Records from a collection
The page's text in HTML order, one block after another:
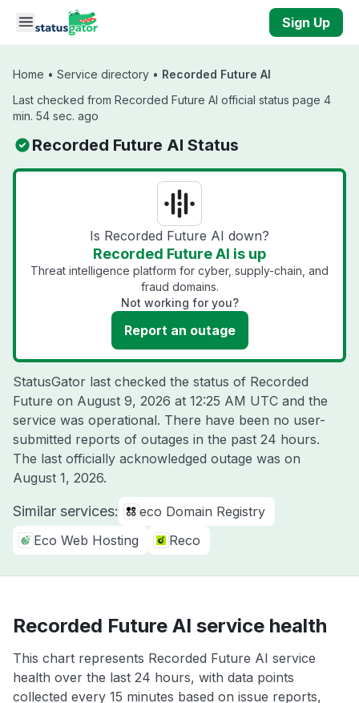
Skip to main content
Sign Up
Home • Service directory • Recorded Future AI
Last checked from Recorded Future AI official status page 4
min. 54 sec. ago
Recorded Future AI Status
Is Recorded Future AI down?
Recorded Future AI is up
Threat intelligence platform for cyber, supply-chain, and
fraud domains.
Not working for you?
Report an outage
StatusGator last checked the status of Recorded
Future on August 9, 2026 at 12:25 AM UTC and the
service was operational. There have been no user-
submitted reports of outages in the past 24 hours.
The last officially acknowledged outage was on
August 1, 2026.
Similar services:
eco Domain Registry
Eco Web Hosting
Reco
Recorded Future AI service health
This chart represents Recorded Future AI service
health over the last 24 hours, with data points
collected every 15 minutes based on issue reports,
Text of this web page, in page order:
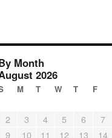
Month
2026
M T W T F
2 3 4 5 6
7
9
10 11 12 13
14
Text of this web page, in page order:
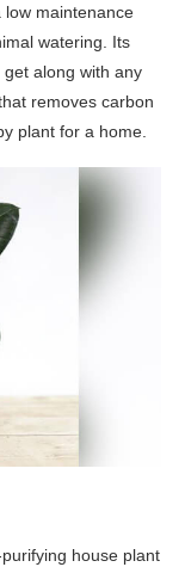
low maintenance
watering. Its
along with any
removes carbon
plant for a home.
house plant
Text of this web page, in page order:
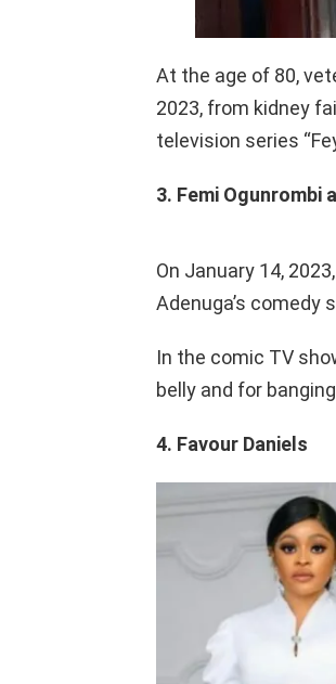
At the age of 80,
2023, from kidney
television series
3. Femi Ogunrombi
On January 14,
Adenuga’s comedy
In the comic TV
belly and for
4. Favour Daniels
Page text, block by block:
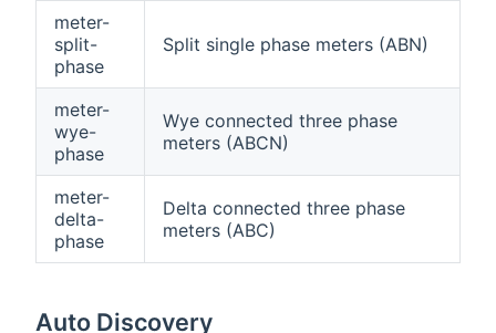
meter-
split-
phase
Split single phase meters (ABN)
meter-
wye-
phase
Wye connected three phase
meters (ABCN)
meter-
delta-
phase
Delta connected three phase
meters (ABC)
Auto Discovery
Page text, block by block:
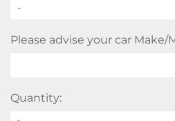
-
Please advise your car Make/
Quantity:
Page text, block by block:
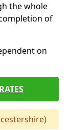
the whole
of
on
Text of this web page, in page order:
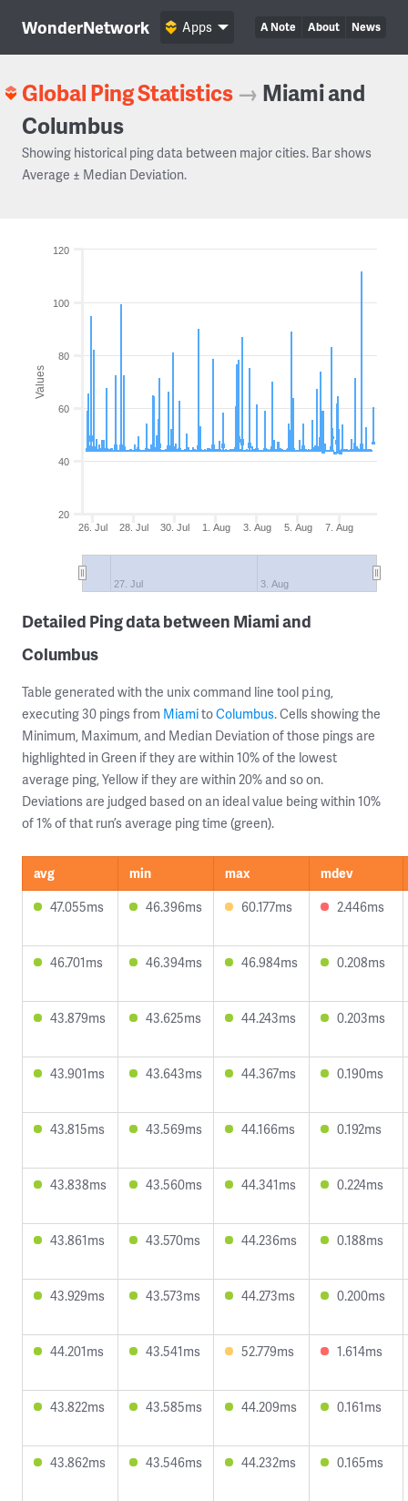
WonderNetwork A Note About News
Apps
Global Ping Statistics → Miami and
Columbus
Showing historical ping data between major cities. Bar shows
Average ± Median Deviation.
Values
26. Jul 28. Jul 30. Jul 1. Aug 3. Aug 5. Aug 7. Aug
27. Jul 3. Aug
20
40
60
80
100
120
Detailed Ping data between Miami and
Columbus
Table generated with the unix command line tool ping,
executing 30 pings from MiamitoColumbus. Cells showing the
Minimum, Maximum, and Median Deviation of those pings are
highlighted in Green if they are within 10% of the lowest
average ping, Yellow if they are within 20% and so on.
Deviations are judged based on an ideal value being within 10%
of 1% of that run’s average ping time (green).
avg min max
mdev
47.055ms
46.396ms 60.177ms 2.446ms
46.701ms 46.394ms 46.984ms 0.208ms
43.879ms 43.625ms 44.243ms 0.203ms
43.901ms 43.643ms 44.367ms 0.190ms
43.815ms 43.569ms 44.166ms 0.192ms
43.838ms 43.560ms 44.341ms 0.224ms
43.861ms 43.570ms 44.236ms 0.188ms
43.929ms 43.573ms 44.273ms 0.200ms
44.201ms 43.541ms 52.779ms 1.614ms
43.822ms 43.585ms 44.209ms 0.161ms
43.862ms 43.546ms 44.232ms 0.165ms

# [Work order]
Write the entries out in full and exactly, omitting every picture.

# [Response for this exercise]
The page's text in HTML order, one block after another:
Skip to main content
Sign Up
Home • Service directory • Recorded Future AI
Last checked from Recorded Future AI official status page 4
min. 54 sec. ago
Recorded Future AI Status
Is Recorded Future AI down?
Recorded Future AI is up
Threat intelligence platform for cyber, supply-chain, and
fraud domains.
Not working for you?
Report an outage
StatusGator last checked the status of Recorded
Future on August 9, 2026 at 12:25 AM UTC and the
service was operational. There have been no user-
submitted reports of outages in the past 24 hours.
The last officially acknowledged outage was on
August 1, 2026.
Similar services:
eco Domain Registry
Eco Web Hosting
Reco
Recorded Future AI service health
This chart represents Recorded Future AI service
health over the last 24 hours, with data points
collected every 15 minutes based on issue reports,
Text of this web page, in page order:
Month
2026
M T W T F
2 3 4 5 6
7
9
10 11 12 13
14
Text of this web page, in page order:
low maintenance
watering. Its
along with any
removes carbon
plant for a home.
house plant
Text of this web page, in page order:
At the age of 80,
2023, from kidney
television series
3. Femi Ogunrombi
On January 14,
Adenuga’s comedy
In the comic TV
belly and for
4. Favour Daniels
Page text, block by block:
meter-
split-
phase
Split single phase meters (ABN)
meter-
wye-
phase
Wye connected three phase
meters (ABCN)
meter-
delta-
phase
Delta connected three phase
meters (ABC)
Auto Discovery
Page text, block by block:
-
Please advise your car Make/
Quantity:
Page text, block by block:
the whole
of
on
Text of this web page, in page order:
WonderNetwork A Note About News
Apps
Global Ping Statistics → Miami and
Columbus
Showing historical ping data between major cities. Bar shows
Average ± Median Deviation.
Values
26. Jul 28. Jul 30. Jul 1. Aug 3. Aug 5. Aug 7. Aug
27. Jul 3. Aug
20
40
60
80
100
120
Detailed Ping data between Miami and
Columbus
Table generated with the unix command line tool ping,
executing 30 pings from MiamitoColumbus. Cells showing the
Minimum, Maximum, and Median Deviation of those pings are
highlighted in Green if they are within 10% of the lowest
average ping, Yellow if they are within 20% and so on.
Deviations are judged based on an ideal value being within 10%
of 1% of that run’s average ping time (green).
avg min max
mdev
47.055ms
46.396ms 60.177ms 2.446ms
46.701ms 46.394ms 46.984ms 0.208ms
43.879ms 43.625ms 44.243ms 0.203ms
43.901ms 43.643ms 44.367ms 0.190ms
43.815ms 43.569ms 44.166ms 0.192ms
43.838ms 43.560ms 44.341ms 0.224ms
43.861ms 43.570ms 44.236ms 0.188ms
43.929ms 43.573ms 44.273ms 0.200ms
44.201ms 43.541ms 52.779ms 1.614ms
43.822ms 43.585ms 44.209ms 0.161ms
43.862ms 43.546ms 44.232ms 0.165ms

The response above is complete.